Notably, Section 542 Rural Voucher Assistance Program will keep its $30 million dollar budget, which would have been eliminated under the administration’s proposal. Section 542 vouchers do something similar for tenants whose buildings leave the program early, helping them stay housed when an owner prepays a Section 515 loan or the property is foreclosed on.
There is also a clear preservation push. The bill sets aside $30 million for a demonstration program to restructure existing Section 514, 515, and 516 loans, which lets USDA reduce or eliminate interest, defer payments, or re-amortize debt to keep older properties financially viable, in return for a restrictive use agreement that locks in affordability. It also directs USDA to give nonprofits and public housing authorities incentives to buy Rural Housing Service multifamily properties and keep them in the program, including a return on their equity and an asset management fee of up to $15,000 per property.

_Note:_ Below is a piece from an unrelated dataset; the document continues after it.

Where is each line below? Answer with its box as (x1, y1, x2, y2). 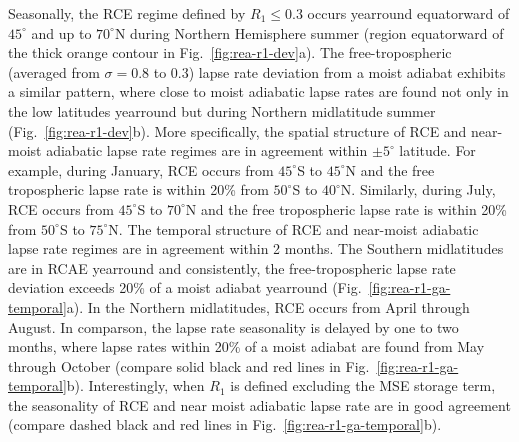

Separately, the House bill would allow the USDA to continue its rental assistance decoupling pilot program. This is a different tool from the loan restructuring above: it protects the tenant’s subsidy rather than the building’s mortgage. Started in 2024, this program allows people who had both a Section 515 loan and 521 rental assistance to keep their rental assistance after their Section 515 direct loans are paid off. Currently, only 1,000 units benefit from this program, but this continuation would expand the program to 5,000 units. The expansion matters because a wave of Section 515 mortgages are set to mature over the coming years, and without decoupling, tenants in those properties could lose their rental assistance once the loans are paid off.
From here, the House bill has to be reconciled with the Senate before it can become law, since both chambers must pass identical text for the President to sign. With the new fiscal year starting October 1, 2026, and Congress rarely finishing its appropriations work on time, a continuing resolution that holds funding at current levels is a likely stopgap in the meantime.